Talking to relatives, partners, friends, professionals and even complete strangers, we also got the question if we couldn’t try to implement the enzyme in a hospital or elderly home. We remembered our talk with Christian Baresel from IVL, the Swedish Environmental Research Institute. He mentioned that they had looked into sorting the urine in hospitals, but the routines in hospitals made it difficult to introduce a new way of work.
However, the use of antibiotics may be very concentrated in hospitals and elderly homes, but the greatest use of antibiotics is actually found in people’s own homes. At the most recent meeting that we had with a professor in Energy and Technology from the Swedish University of Agricultural Sciences, we saw some other obstacles on the road of implementing our product at people’s homes. Urine is not really the same pH as the desired for the laccase, he said. The pH is usually 6.5, but it can fluctuate depending on different factors. Continuing, he said that our problem would be that there are different bacteria that will produce urease, breaking down urea (which accounts for 90% of the nitrogen in urine) to ammonium or ammonia and carbon dioxide.
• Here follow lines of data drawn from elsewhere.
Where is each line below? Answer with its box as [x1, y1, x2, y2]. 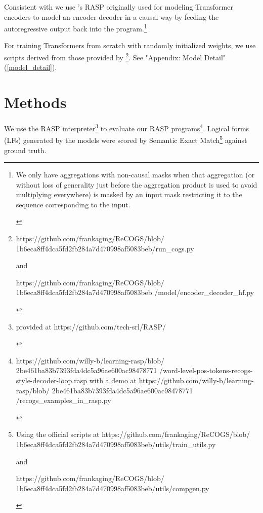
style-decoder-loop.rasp [16, 375, 87, 385]
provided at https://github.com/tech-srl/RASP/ [16, 321, 166, 332]
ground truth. [4, 144, 47, 155]
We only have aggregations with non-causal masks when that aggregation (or [16, 169, 255, 180]
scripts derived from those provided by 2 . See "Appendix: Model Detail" [4, 51, 226, 62]
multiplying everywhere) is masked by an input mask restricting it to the [16, 189, 242, 200]
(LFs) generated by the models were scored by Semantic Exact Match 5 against [4, 133, 247, 145]
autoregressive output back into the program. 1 [4, 22, 147, 33]
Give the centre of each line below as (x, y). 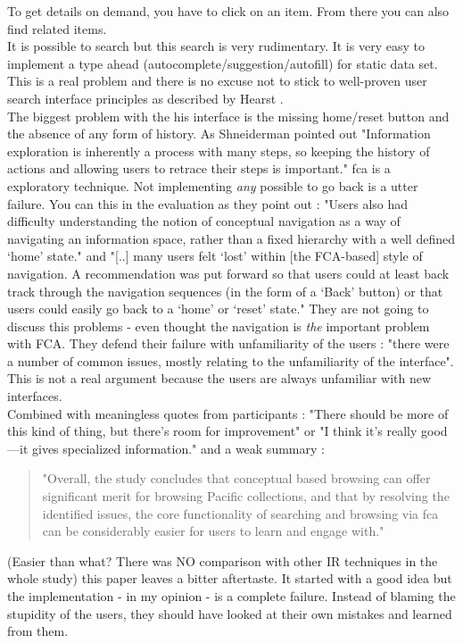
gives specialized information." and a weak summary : (178, 448)
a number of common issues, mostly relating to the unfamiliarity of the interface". (231, 360)
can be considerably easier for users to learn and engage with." (213, 531)
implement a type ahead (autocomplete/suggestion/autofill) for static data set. (223, 63)
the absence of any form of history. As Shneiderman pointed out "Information (219, 134)
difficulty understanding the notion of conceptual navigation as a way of (204, 221)
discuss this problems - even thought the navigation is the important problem (219, 326)
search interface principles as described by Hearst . (145, 98)

This reaction would increase the pH to 9, which is way too alkaline for our laccase.
We have indeed gotten a great insight in how we can proceed with the implementation, but I must say that although I knew it was going to be a challenge, it is still surprisingly how difficult it can be sometimes. Three may be a lucky number, but in some contexts it can become a real challenge!
Still, a challenge fit for iGEM Stockholm.